Hacker News new | ask | show | jobs
by ReaLNero 2162 days ago
Dumb question: is there a x_chromosome.txt with the sequence in order? Why do geneticists not talk about it this way?
3 comments

There is! You can find the current "agreed upon" human genome reference segmented by chromosome here: https://hgdownload.soe.ucsc.edu/goldenPath/hg38/chromosomes/. (It's not the assembly that's described in the article here.)

People do talk about the genome and its elements using the location by chromosome number and range like you'd describe an index in a string. There has even been special notation developed to do so [1]. However, it depends on _how_ you're looking at biology.

I think an analogy would be: you can describe all code as machine code, but when there are higher level abstractions you wouldn't choose to do so.

[1]: https://en.wikipedia.org/wiki/Locus_(genetics)

It’s a good question. The answer is no, before this study we didn’t have a gapless “x_chromosome.txt”. We did have 97% of it, but there were parts that were missing here and there. In fact, because the answer is no - which admittedly probably seems wild - this work is very important.

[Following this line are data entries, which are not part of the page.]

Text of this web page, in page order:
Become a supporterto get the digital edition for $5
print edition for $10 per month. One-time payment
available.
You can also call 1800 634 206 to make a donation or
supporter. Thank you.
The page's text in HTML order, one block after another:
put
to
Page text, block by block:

Now, there are much more sophisticated answers, and downstream points to be made about graph genomes instead of a reference, etc (which would also get to your point about why geneticists don’t talk about it this way). But, that’s a broader scope.

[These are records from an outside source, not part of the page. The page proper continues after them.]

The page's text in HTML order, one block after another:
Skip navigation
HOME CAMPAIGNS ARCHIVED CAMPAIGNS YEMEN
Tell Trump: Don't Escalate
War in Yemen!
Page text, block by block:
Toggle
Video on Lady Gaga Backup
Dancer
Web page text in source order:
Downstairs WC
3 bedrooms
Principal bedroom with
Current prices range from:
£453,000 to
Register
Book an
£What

At a certain level of abstraction, we can treat it that way and it is good enough for many use cases. In biological and physical reality, no.

Each human started with between 1 and 5 copies of the X chromosome. Those copies are different in various ways. Many of the differences are single nucleotide variation, identical in a region but with a single letter changed. There are also tandem repeats where there might be a CAG sequence that occurs one or dozens of times. (Counting the number of repeats like this is often used for DNA fingerprinting.) There is also ample larger-scale structural variation, which includes whole regions of the genome present present or absent in one copy or another, or maybe copied multiple times in a row, or moved in from another chromosome, or reversed.

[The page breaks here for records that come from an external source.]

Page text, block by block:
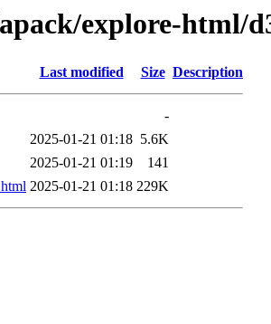
explore-html/
Last modified Size Description
-
2025-01-21 01:18 5.6K
2025-01-21 01:19
141
2025-01-21 01:18 229K
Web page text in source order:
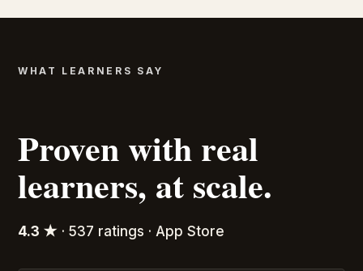
WHAT LEARNERS SAY
Proven with real
learners, at scale.
4.3 ★ · 537 ratings · App Store

Complicated enough? On top of that you have to add the fact that there are trillions of cells in each human and in those trillions of cells you will have many slightly different copies of the original 1 to 5 X chromosomes from when that human was a single-cell organism. You will definitely have changes at the ends of the chromosomes, the telomeres, as they are made up of variable tandem repeats. You'll also have single nucleotide mutations, and if you're unlucky, bigger changes. On some chromosomes (not chromosome X), there's also V(D)J recombination, where our immune "memory" is actually encoded in changes to genome sequence in particular cells. Cancer or a pre-cancerous syndrome will increase the frequency and severity of these changes.

If you want to sequence a whole chromosome you have to contend with the fact that the most accurate methods for sequencing generally give you reads of 1000 nucleotides or less each and you have to assemble them together. People liken the problem to putting together a jigsaw puzzle, but it's not like assembling a jigsaw puzzle from a single box. It's more like taking hundreds of boxes of supposedly the same jigsaw puzzle (but in reality some small changes that make things fit together not quite right), dumping them all in a pile, randomly removing a bunch of them, and then trying to figure out how everything fits together. Also there are many parts of this puzzle with identical artwork and that fit together identically! Good luck!

Scientists have been applying a lot of ingenuity to this puzzle for decades and getting a whole chromosome assembly like this is a big milestone.